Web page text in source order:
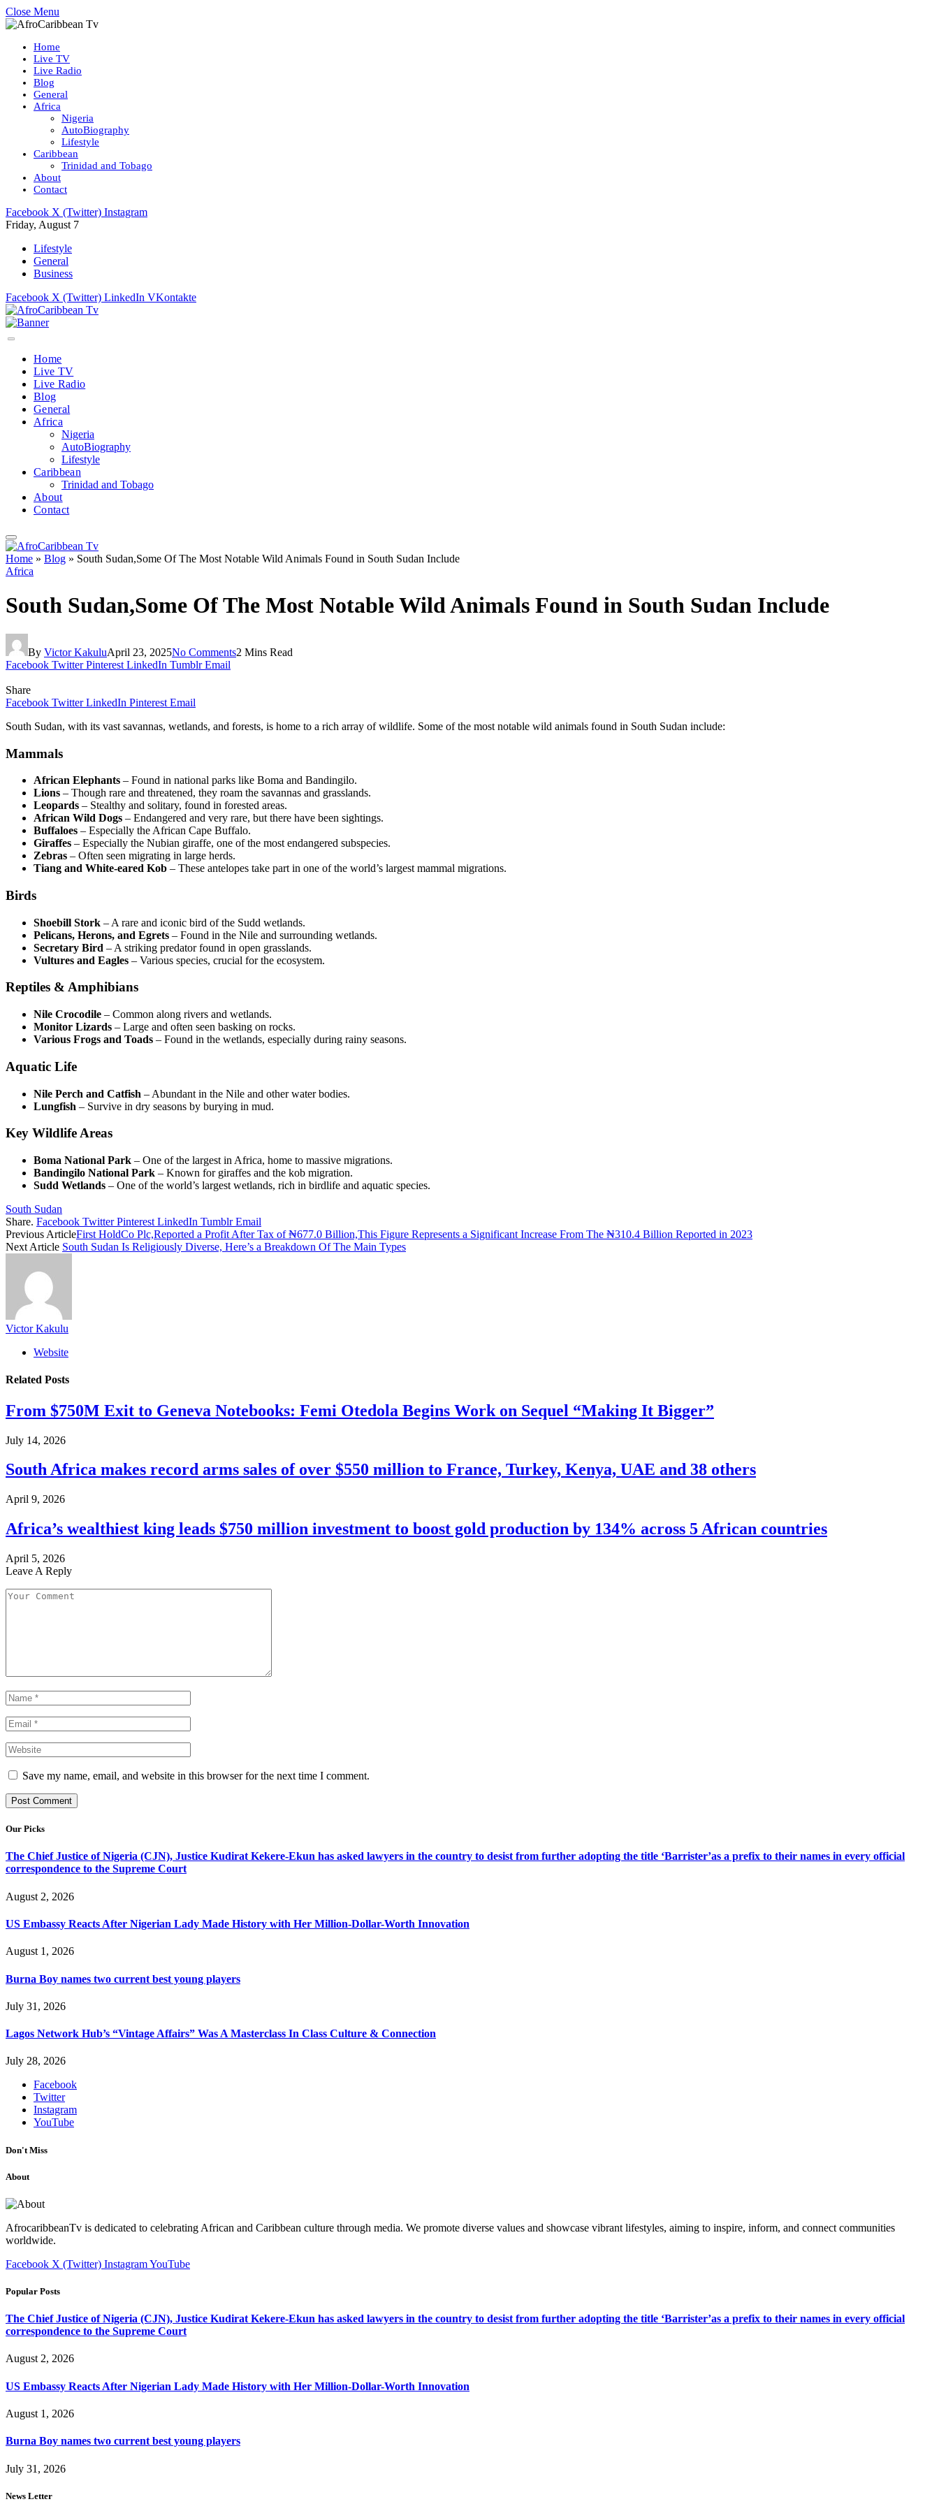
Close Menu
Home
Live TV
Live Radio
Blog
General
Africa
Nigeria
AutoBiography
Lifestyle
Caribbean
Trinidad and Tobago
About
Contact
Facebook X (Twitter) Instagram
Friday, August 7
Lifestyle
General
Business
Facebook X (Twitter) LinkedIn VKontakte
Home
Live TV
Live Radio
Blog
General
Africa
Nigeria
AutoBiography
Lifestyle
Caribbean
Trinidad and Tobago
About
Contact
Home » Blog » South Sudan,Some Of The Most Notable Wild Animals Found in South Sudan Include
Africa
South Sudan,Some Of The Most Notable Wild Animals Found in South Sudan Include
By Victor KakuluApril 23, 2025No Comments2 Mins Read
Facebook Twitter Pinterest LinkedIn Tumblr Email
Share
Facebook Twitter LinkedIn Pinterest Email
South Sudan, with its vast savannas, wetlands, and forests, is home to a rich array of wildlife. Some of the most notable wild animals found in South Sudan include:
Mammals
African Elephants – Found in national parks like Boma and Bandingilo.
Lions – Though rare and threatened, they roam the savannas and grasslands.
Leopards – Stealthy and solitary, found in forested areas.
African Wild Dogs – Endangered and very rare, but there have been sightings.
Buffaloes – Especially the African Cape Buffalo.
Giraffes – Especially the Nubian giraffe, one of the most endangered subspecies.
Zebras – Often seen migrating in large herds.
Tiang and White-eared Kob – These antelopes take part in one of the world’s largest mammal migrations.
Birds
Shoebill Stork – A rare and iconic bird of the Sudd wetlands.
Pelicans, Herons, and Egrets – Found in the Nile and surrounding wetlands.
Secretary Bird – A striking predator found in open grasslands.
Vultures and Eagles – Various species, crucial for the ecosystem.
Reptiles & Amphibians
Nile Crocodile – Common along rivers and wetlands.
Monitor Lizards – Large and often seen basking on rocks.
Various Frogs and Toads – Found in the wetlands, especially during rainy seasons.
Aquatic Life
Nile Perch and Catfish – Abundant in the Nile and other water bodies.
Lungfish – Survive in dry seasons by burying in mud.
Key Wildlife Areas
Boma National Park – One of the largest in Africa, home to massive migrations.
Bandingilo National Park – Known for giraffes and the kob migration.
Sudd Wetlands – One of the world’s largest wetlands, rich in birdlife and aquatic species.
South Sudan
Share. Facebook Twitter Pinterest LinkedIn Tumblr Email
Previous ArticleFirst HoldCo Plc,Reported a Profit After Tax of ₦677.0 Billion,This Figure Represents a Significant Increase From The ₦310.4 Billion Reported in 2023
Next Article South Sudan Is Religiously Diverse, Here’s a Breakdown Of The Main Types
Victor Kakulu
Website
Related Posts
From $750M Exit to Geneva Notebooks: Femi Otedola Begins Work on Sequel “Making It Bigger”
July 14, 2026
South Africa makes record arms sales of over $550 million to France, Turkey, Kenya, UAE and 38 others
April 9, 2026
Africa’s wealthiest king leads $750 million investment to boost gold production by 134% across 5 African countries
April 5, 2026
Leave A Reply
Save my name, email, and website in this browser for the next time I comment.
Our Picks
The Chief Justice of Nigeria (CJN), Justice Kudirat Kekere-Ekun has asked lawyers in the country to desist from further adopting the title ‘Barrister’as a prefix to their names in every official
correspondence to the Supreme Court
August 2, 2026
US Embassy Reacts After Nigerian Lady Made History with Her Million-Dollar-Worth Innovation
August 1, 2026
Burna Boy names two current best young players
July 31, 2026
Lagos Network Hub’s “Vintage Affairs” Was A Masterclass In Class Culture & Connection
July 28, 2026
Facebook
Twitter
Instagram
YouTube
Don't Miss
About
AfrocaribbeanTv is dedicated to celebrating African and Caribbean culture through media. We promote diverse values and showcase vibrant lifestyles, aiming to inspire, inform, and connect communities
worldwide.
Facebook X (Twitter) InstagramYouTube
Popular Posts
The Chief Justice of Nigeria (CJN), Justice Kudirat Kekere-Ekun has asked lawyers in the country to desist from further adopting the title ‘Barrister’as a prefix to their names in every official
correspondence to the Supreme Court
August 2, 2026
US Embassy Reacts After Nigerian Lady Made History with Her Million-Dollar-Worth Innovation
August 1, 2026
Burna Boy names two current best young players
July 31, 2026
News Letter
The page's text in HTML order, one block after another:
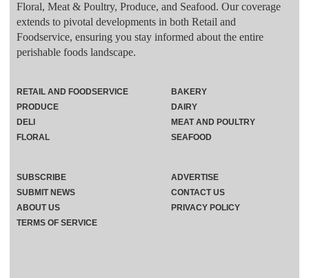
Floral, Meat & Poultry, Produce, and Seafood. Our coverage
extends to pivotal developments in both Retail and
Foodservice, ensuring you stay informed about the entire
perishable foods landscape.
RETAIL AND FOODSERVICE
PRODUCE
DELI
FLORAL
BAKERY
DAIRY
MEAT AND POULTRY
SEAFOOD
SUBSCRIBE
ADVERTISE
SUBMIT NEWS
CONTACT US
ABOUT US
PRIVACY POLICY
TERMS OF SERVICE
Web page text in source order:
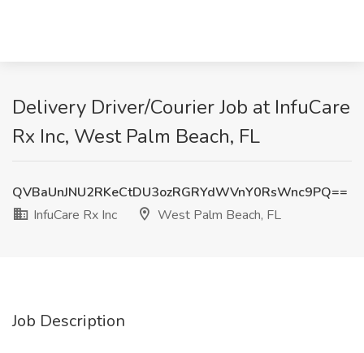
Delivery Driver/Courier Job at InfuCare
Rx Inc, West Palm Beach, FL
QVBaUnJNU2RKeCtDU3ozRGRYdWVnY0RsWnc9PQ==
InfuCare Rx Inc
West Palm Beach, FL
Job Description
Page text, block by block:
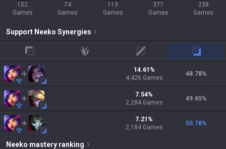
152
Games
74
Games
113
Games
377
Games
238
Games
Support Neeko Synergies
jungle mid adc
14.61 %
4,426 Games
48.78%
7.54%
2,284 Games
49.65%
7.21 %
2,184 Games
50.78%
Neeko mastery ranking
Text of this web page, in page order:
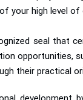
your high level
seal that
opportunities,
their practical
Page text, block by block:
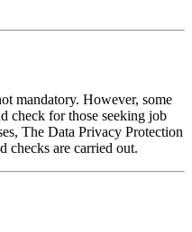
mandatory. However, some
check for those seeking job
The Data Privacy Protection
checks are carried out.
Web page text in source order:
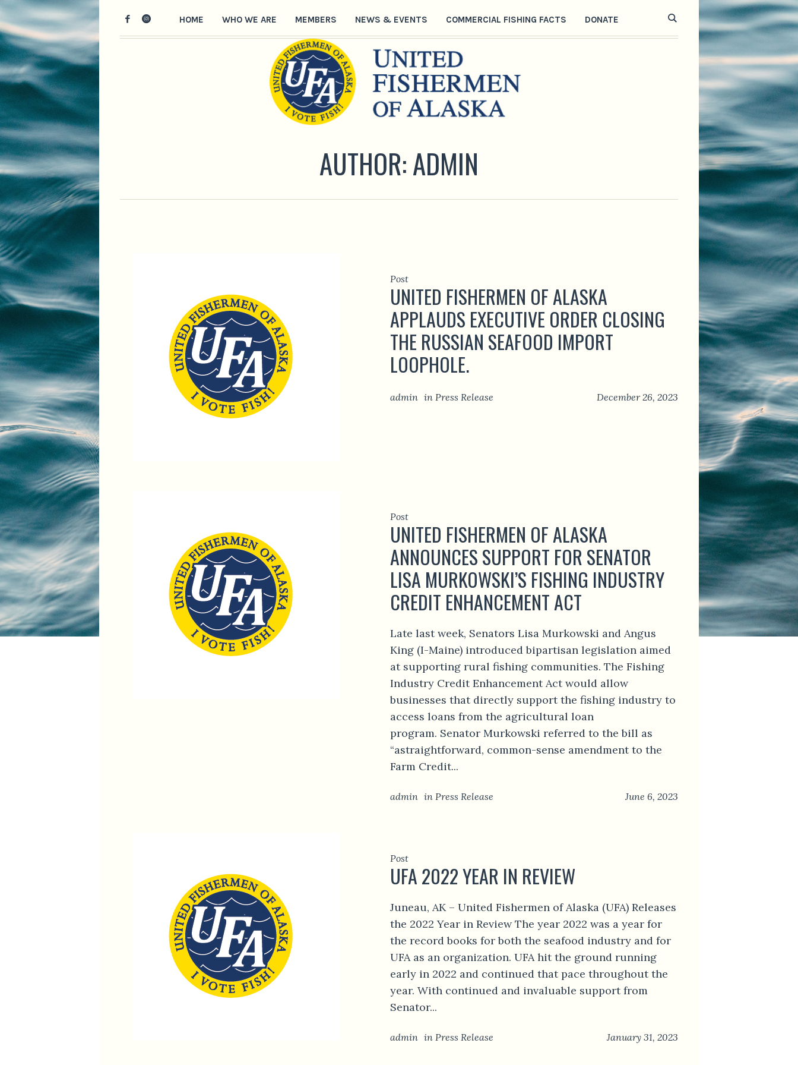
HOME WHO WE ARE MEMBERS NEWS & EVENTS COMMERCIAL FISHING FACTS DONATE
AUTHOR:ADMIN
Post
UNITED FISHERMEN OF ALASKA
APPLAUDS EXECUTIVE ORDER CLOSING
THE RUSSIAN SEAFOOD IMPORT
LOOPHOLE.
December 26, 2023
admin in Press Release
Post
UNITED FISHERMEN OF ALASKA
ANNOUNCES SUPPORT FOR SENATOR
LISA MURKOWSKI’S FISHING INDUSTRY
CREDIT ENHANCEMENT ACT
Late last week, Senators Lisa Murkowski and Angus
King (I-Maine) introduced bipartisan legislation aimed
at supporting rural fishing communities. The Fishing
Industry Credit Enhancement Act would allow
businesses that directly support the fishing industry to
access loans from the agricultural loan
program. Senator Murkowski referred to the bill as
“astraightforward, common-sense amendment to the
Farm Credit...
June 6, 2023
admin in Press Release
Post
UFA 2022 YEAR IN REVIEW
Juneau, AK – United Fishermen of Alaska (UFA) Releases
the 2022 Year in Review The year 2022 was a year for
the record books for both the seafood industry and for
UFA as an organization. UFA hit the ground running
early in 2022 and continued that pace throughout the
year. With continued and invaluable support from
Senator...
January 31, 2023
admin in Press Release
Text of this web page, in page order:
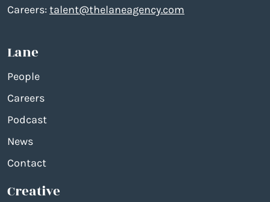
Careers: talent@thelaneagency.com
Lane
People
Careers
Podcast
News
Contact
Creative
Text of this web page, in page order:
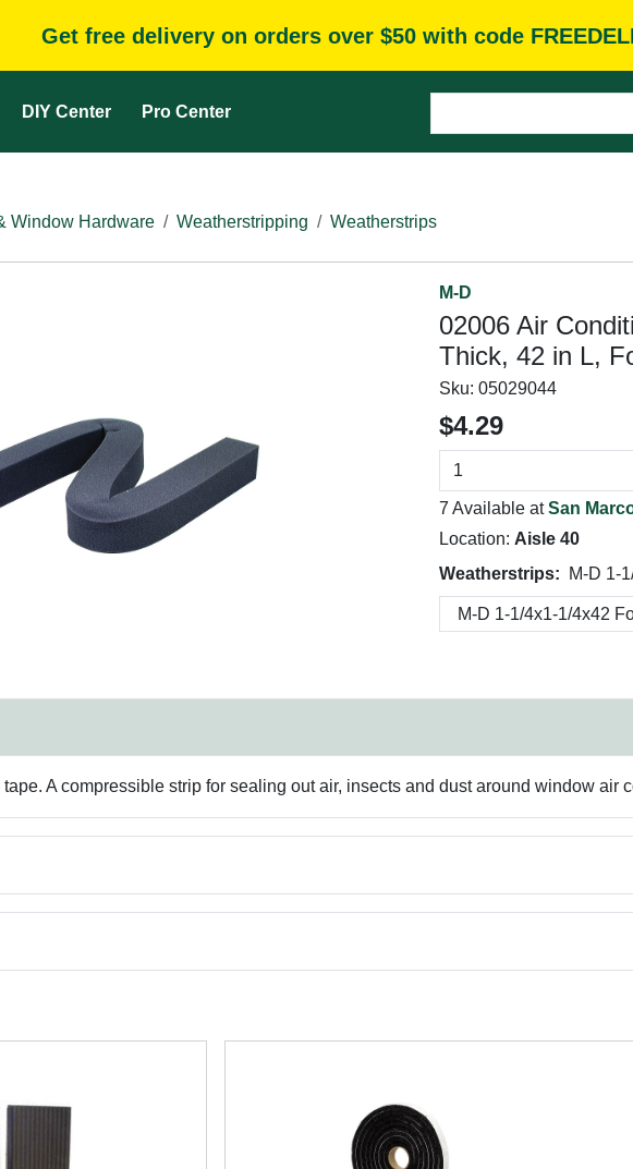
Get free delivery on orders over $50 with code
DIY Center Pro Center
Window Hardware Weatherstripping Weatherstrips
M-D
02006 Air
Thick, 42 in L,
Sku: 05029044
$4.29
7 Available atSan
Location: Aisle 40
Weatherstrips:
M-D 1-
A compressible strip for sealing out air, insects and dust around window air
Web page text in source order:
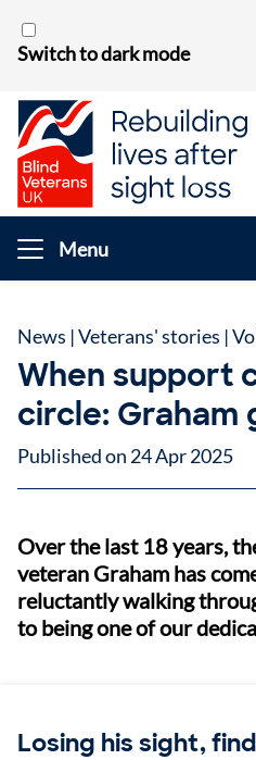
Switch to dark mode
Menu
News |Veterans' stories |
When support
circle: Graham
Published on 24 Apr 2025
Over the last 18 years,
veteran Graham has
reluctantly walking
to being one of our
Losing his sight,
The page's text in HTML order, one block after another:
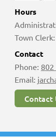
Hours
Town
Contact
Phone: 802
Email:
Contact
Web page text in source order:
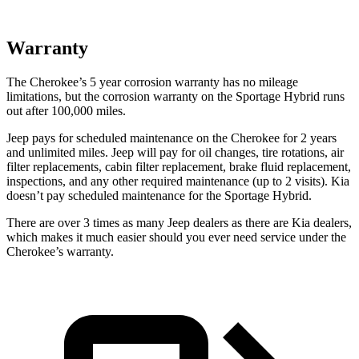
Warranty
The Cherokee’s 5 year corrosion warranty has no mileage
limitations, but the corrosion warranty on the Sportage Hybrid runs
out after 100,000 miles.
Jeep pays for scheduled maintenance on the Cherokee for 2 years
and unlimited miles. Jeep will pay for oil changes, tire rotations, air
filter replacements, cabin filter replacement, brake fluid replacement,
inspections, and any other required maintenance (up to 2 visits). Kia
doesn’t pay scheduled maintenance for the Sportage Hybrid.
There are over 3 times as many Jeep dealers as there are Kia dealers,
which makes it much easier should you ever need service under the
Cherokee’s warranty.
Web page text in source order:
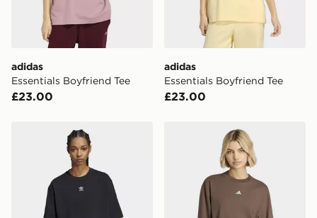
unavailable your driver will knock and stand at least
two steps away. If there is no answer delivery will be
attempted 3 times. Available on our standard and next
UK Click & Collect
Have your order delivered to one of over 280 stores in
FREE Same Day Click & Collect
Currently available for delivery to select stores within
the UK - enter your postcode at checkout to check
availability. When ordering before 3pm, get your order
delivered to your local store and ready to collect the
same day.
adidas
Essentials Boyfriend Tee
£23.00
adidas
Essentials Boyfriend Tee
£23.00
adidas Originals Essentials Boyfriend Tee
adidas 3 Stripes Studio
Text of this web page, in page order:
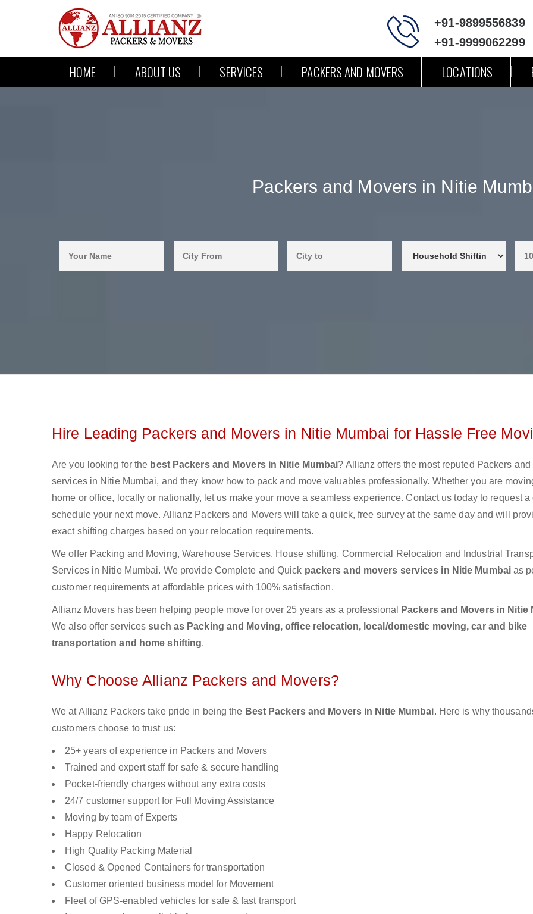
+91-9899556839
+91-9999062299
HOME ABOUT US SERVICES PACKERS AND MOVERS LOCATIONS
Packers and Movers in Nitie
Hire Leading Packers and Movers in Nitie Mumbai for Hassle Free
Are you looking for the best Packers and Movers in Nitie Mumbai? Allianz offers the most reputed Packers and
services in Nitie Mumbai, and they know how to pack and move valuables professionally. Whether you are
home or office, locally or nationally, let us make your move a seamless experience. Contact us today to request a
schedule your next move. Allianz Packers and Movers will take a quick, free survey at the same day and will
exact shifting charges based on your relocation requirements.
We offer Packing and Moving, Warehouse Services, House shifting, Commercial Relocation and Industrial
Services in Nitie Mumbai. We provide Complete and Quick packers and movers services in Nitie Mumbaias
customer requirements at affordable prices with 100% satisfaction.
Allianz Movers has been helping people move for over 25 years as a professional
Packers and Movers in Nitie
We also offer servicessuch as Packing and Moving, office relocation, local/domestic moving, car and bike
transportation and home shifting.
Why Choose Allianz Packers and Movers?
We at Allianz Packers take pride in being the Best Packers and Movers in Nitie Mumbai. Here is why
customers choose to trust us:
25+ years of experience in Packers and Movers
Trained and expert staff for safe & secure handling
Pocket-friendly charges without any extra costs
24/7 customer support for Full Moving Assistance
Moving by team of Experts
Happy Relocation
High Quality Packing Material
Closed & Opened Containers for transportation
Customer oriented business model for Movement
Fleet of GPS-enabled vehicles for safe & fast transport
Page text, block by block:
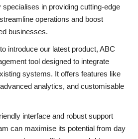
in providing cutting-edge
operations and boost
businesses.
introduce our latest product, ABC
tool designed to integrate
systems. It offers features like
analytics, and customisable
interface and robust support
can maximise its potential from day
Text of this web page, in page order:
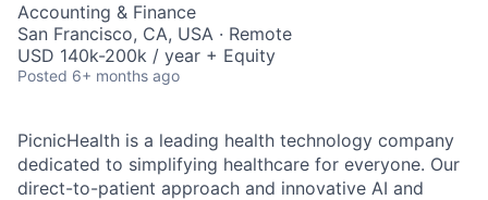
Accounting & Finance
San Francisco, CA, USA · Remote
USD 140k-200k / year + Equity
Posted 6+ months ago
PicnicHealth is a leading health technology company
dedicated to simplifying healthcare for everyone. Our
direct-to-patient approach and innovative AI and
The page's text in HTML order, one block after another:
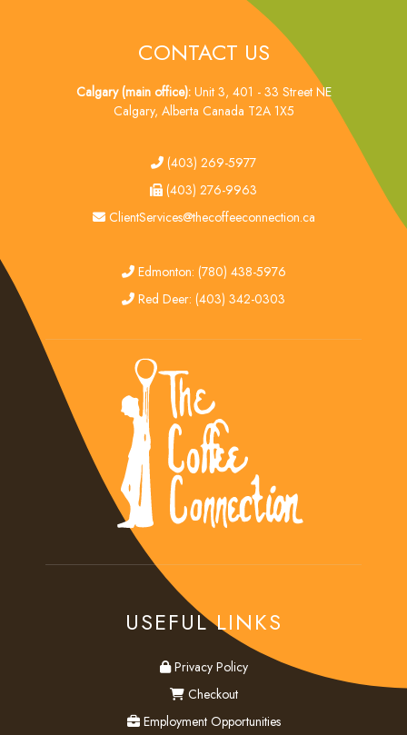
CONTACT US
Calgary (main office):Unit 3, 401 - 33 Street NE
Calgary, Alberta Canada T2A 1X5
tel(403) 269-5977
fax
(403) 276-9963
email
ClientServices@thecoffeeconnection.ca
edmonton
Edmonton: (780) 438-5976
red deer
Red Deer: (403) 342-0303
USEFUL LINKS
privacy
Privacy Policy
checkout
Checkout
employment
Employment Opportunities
= = =
Try it :: Your task is to repeat only the lines from the line containing "Moving by team of Experts" through the final line of the material, inclusive; do not include pictures.

Result ::
Moving by team of Experts
Happy Relocation
High Quality Packing Material
Closed & Opened Containers for transportation
Customer oriented business model for Movement
Fleet of GPS-enabled vehicles for safe & fast transport
Page text, block by block:
in providing cutting-edge
operations and boost
businesses.
introduce our latest product, ABC
tool designed to integrate
systems. It offers features like
analytics, and customisable
interface and robust support
can maximise its potential from day
Text of this web page, in page order:
Accounting & Finance
San Francisco, CA, USA · Remote
USD 140k-200k / year + Equity
Posted 6+ months ago
PicnicHealth is a leading health technology company
dedicated to simplifying healthcare for everyone. Our
direct-to-patient approach and innovative AI and
The page's text in HTML order, one block after another:
CONTACT US
Calgary (main office):Unit 3, 401 - 33 Street NE
Calgary, Alberta Canada T2A 1X5
tel(403) 269-5977
fax
(403) 276-9963
email
ClientServices@thecoffeeconnection.ca
edmonton
Edmonton: (780) 438-5976
red deer
Red Deer: (403) 342-0303
USEFUL LINKS
privacy
Privacy Policy
checkout
Checkout
employment
Employment Opportunities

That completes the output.